Dynamic shape guard is not failed in the following

import torch
def fn(x):
    if x.size() != (5, 1, 2, 3):
        return x.cos()
    return x.sin()

opt_fn = torch.compile(fn, backend="eager", dynamic=True)

x = torch.ones(5, 1, 3, 4)
x2 = torch.ones(5, 1, 2, 3)
torch.testing.assert_close(fn(x), opt_fn(x))
# Installs guard: ~(Eq(L['x'].size()[0], 5) & Eq(L['x'].size()[2], 2) & Eq(L['x'].size()[3], 3))
torch.testing.assert_close(fn(x2), opt_fn(x2))
# ~(Eq(L['x'].size()[0], 5) & Eq(L['x'].size()[2], 2) & Eq(L['x'].size()[3], 3)) should fail, but doesn't!

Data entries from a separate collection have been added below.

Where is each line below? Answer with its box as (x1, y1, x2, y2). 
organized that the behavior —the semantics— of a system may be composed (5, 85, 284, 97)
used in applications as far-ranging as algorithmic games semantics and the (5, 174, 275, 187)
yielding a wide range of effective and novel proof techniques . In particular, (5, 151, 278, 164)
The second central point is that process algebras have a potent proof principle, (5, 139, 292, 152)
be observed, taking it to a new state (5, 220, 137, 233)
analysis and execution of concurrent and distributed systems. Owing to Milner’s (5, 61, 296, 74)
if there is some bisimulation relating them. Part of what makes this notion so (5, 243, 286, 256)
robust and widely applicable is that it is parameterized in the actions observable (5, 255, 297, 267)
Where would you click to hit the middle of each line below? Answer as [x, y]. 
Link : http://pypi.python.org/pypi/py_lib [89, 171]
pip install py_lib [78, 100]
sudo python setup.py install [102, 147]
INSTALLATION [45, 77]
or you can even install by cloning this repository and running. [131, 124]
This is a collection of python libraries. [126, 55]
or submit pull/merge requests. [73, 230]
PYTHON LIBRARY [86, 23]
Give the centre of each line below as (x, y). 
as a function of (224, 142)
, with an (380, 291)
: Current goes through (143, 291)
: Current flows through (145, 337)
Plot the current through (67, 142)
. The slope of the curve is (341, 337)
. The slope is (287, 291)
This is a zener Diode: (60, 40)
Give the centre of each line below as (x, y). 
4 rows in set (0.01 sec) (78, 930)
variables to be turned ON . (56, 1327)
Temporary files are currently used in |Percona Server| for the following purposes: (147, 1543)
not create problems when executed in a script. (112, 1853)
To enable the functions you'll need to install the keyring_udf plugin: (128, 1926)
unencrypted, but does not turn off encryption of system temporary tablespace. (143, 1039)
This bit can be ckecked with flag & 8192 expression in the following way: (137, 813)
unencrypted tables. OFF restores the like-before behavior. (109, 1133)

Flipping the order of x, x2 passes. With recompile:

torch._dynamo.guards.__recompiles: [DEBUG] Recompiling function fn in /home/jonch/Desktop/Programming/mlsys/pytorch/test/dynamo/test_repros.py:3578
[2023-11-16 11:47:42,965] torch._dynamo.guards.__recompiles: [DEBUG]     triggered by the following guard failure(s):
[2023-11-16 11:47:42,965] torch._dynamo.guards.__recompiles: [DEBUG]     - Eq(L['x'].size()[0], 5) & Eq(L['x'].size()[2], 2) & Eq(L['x'].size()[3], 3)

Versions

main

cc @ezyang @msaroufim @wconstab @bdhirsh @anijain2305 @zou3519

jon-chuang commented 9 months ago

@ezyang not sure why this was closed? I think it is still a bug

The PR linked is where the bug was identified.

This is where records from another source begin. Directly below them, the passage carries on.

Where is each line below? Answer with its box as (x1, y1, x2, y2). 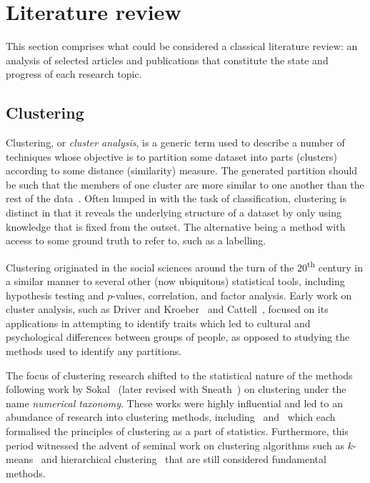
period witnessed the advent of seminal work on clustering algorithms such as (6, 437, 344, 452)
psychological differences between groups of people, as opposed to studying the (6, 329, 350, 344)
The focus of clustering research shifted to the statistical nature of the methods (6, 367, 353, 382)
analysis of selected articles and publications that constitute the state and (6, 52, 329, 67)
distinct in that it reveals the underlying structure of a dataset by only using (6, 205, 341, 220)
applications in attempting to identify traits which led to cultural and (6, 315, 311, 330)
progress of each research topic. (6, 66, 142, 81)
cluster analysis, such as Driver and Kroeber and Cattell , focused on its (6, 302, 329, 317)
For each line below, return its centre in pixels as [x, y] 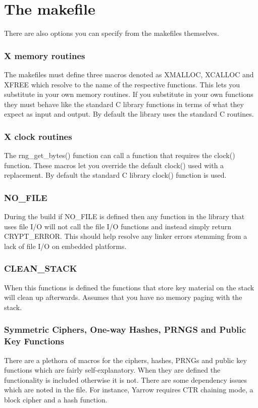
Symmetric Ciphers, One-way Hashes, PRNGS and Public [125, 329]
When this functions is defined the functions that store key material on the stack [129, 287]
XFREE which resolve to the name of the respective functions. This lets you [122, 84]
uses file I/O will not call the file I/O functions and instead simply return [118, 226]
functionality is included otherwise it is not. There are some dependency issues [125, 379]
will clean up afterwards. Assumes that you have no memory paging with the [123, 297]
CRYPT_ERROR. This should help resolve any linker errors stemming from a [126, 236]
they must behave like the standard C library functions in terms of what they [124, 104]
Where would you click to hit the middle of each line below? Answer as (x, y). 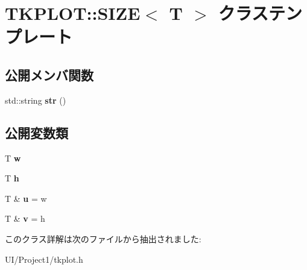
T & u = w (26, 198)
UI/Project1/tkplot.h (44, 259)
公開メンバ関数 (49, 74)
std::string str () (36, 100)
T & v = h (25, 218)
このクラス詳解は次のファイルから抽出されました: (103, 238)
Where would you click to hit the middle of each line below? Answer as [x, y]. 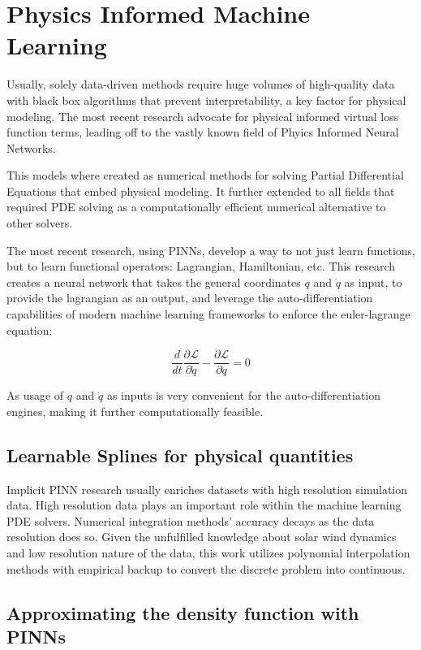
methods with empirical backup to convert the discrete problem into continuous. [206, 568]
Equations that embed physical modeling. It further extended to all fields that [201, 191]
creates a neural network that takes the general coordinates [154, 282]
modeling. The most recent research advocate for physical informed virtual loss [203, 116]
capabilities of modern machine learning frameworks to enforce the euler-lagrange [208, 314]
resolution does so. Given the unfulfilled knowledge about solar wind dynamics [202, 537]
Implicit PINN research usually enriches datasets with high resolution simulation [207, 489]
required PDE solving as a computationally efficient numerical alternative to [196, 207]

ezyang commented 9 months ago

Oh, I thought that PR was fixing this bug. Have you root caused this one then?

jon-chuang commented 9 months ago

Nope not yet

ezyang commented 9 months ago

It's because we messed up codegen for negation

 ~(Eq(L['x'].size()[0], 5) & Eq(L['x'].size()[2], 2) & Eq(L['x'].size()[3], 3))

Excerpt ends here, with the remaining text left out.